Crash calls once a week, via Skype from WJU (Wonderful Jesuit University), and when I ask “How has your week been?” he pulls up his calendar and uses that to prompt his memory. I’m delighted to be welcomed into his life, to walk along with him, through both the quotidian — the math test, finding a barber to cut his hair — and the memorable — he spoke to Madeleine Albright, he got into the class he really wanted to. To hear what he thinks these events mean, and a chance for him to ask me for what he needs. Books and key deposits. Calculus help.

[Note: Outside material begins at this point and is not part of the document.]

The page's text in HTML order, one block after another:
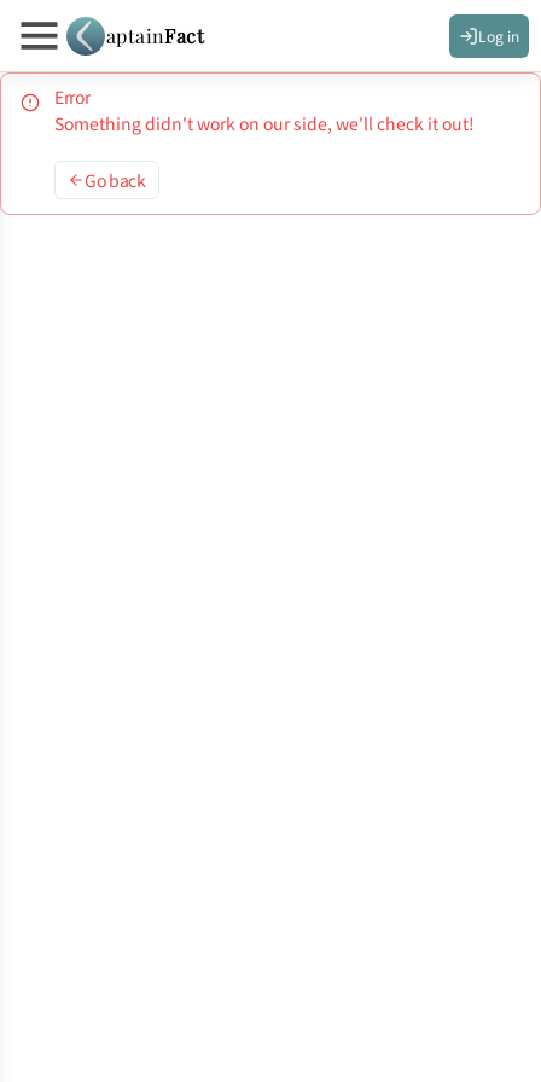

I wonder if God takes equal delight in my invitation to be welcome within my calendar, my days, the seconds he set the beat for? As happy to hear how I feel about my finally getting the laundry not only done, but folded and put away, as He is to know that I went to Mass this morning. To know where I might have encountered “Garlic and sapphires in the mud."

My relationship to time is still a complicated one, but there are blessings here, year round. But God, can I have my watch back now?


  1. What a meaningful ritual to have a blessing of calendars and watches. Those present must have a great desire to give their time to God in an intentional manner. Your reflection is very thought-provoking and motivating. Our pastor takes his calendar to the Tabernacle and prays there with it open. We are blessed with a pastor who is so committed to our Lord and to his people. Thank you for this post.

  2. Katherine10:10 AM

    Could you give more information on Fr Hamm's article, please? I know his "Rummaging for God" piece, but that was from 1994 ... thanks.